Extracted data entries
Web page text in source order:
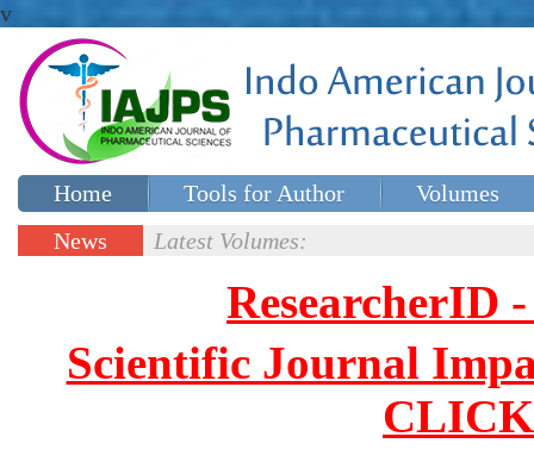
v
Home Tools for Author
Volumes
Special issues
News
Latest Volumes:
ResearcherID
Scientific Journal
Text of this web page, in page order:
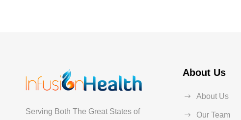
Serving Both The Great States of
About Us
About Us
Our Team
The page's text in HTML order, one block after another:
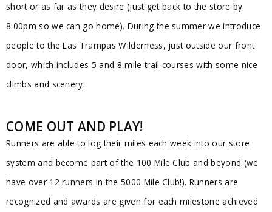
short or as far as they desire (just get back to the store by
8:00pm so we can go home). During the summer we introduce
people to the Las Trampas Wilderness, just outside our front
door, which includes 5 and 8 mile trail courses with some nice
climbs and scenery.
COME OUT AND PLAY!
Runners are able to log their miles each week into our store
system and become part of the 100 Mile Club and beyond (we
have over 12 runners in the 5000 Mile Club!). Runners are
recognized and awards are given for each milestone achieved
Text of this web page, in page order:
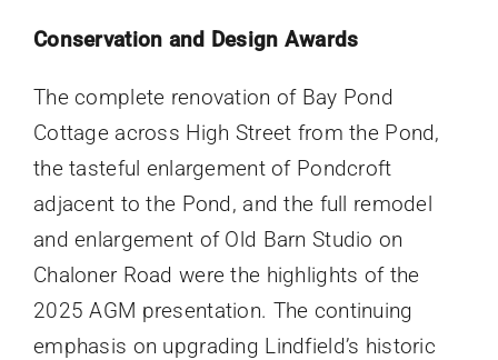
Conservation and Design Awards
The complete renovation of Bay Pond
Cottage across High Street from the Pond,
the tasteful enlargement of Pondcroft
adjacent to the Pond, and the full remodel
and enlargement of Old Barn Studio on
Chaloner Road were the highlights of the
2025 AGM presentation. The continuing
emphasis on upgrading Lindfield’s historic
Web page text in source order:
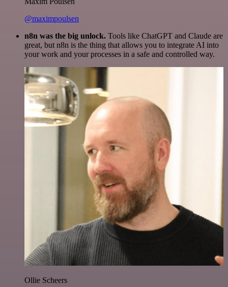
@maximpoulsen
n8n was the big unlock. Tools like ChatGPT and Claude are
great, but n8n is the thing that allows you to integrate AI into
your work and your processes in a safe and controlled way.
Ollie Scheers
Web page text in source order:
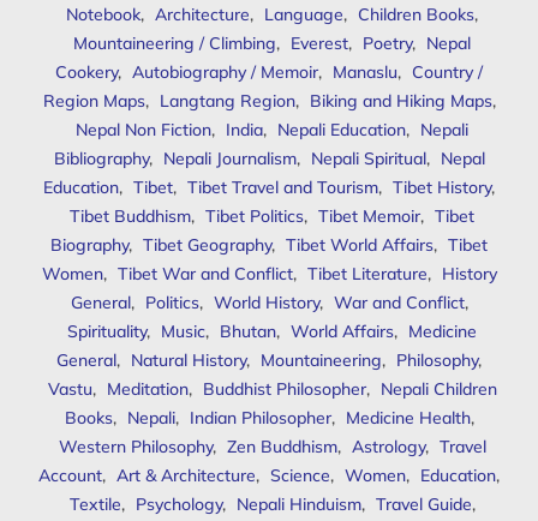
Notebook, Architecture, Language, Children Books,
Mountaineering / Climbing, Everest, Poetry, Nepal
Cookery, Autobiography / Memoir, Manaslu, Country /
Region Maps, Langtang Region, Biking and Hiking Maps,
Nepal Non Fiction, India, Nepali Education, Nepali
Bibliography, Nepali Journalism, Nepali Spiritual, Nepal
Education, Tibet, Tibet Travel and Tourism, Tibet History,
Tibet Buddhism, Tibet Politics, Tibet Memoir, Tibet
Biography, Tibet Geography, Tibet World Affairs, Tibet
Women, Tibet War and Conflict, Tibet Literature, History
General, Politics, World History, War and Conflict,
Spirituality, Music, Bhutan, World Affairs, Medicine
General, Natural History, Mountaineering, Philosophy,
Vastu, Meditation, Buddhist Philosopher, Nepali Children
Books, Nepali, Indian Philosopher, Medicine Health,
Western Philosophy, Zen Buddhism, Astrology, Travel
Account, Art & Architecture, Science, Women, Education,
Textile, Psychology, Nepali Hinduism, Travel Guide,
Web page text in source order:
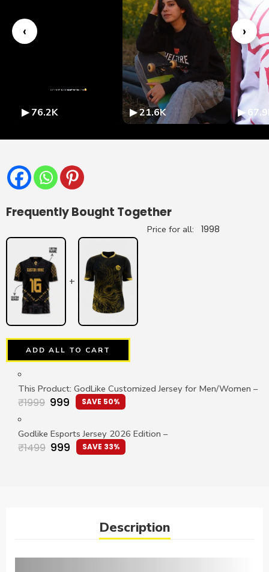
‹ ›
▶ 76.2K ▶ 21.6K ▶
Frequently Bought Together
+
Price for all: 1998
ADD ALL TO CART
This Product: GodLike Customized Jersey for Men/Women –
₹1999 999 SAVE 50%
Godlike Esports Jersey 2026 Edition –
₹1499 999 SAVE 33%
Description
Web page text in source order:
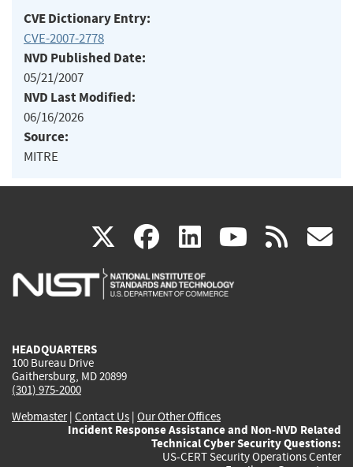
CVE Dictionary Entry:
CVE-2007-2778
NVD Published Date:
05/21/2007
NVD Last Modified:
06/16/2026
Source:
MITRE
X(link
is
facebook
(link
is
linkedin
(link
is
(link rss
HEADQUARTERS
100 Bureau Drive
Gaithersburg, MD 20899
(301) 975-2000
Webmaster| Contact Us | Our Other Offices
Incident Response Assistance and Non-NVD Related
Technical Cyber Security Questions:
US-CERT Security Operations Center
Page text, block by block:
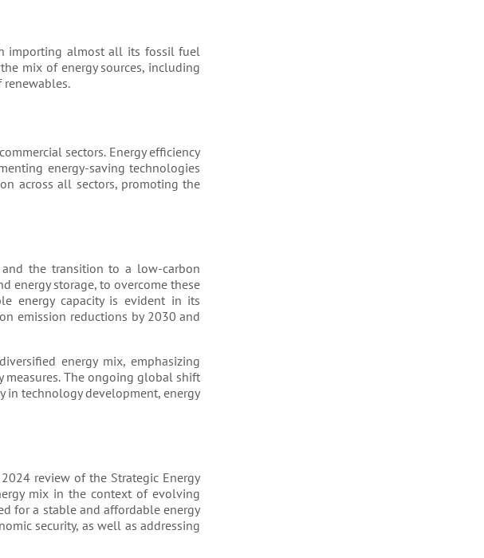
importing almost all its fossil fuel
mix of energy sources, including
sectors. Energy efficiency
energy-saving technologies
across all sectors, promoting the
the transition to a low-carbon
energy storage, to overcome these
energy capacity is evident in its
emission reductions by 2030 and
energy mix, emphasizing
measures. The ongoing global shift
in technology development, energy
review of the Strategic Energy
mix in the context of evolving
for a stable and affordable energy
security, as well as addressing
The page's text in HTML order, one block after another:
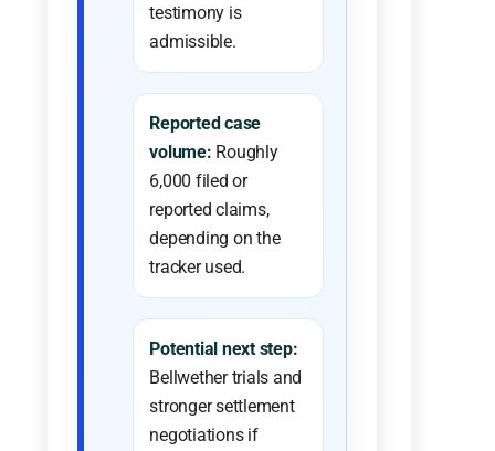
testimony is
admissible.
Reported case
volume: Roughly
6,000 filed or
reported claims,
depending on the
tracker used.
Potential next step:
Bellwether trials and
stronger settlement
negotiations if
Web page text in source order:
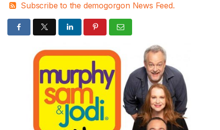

### What this task involves
Pictures stay out. Repeat only the lines from the beginning of the data through the line that has "The complete renovation of Bay Pond".

### Reply
Web page text in source order:
v
Home Tools for Author
Volumes
Special issues
News
Latest Volumes:
ResearcherID
Scientific Journal
Text of this web page, in page order:
Serving Both The Great States of
About Us
About Us
Our Team
The page's text in HTML order, one block after another:
short or as far as they desire (just get back to the store by
8:00pm so we can go home). During the summer we introduce
people to the Las Trampas Wilderness, just outside our front
door, which includes 5 and 8 mile trail courses with some nice
climbs and scenery.
COME OUT AND PLAY!
Runners are able to log their miles each week into our store
system and become part of the 100 Mile Club and beyond (we
have over 12 runners in the 5000 Mile Club!). Runners are
recognized and awards are given for each milestone achieved
Text of this web page, in page order:
Conservation and Design Awards
The complete renovation of Bay Pond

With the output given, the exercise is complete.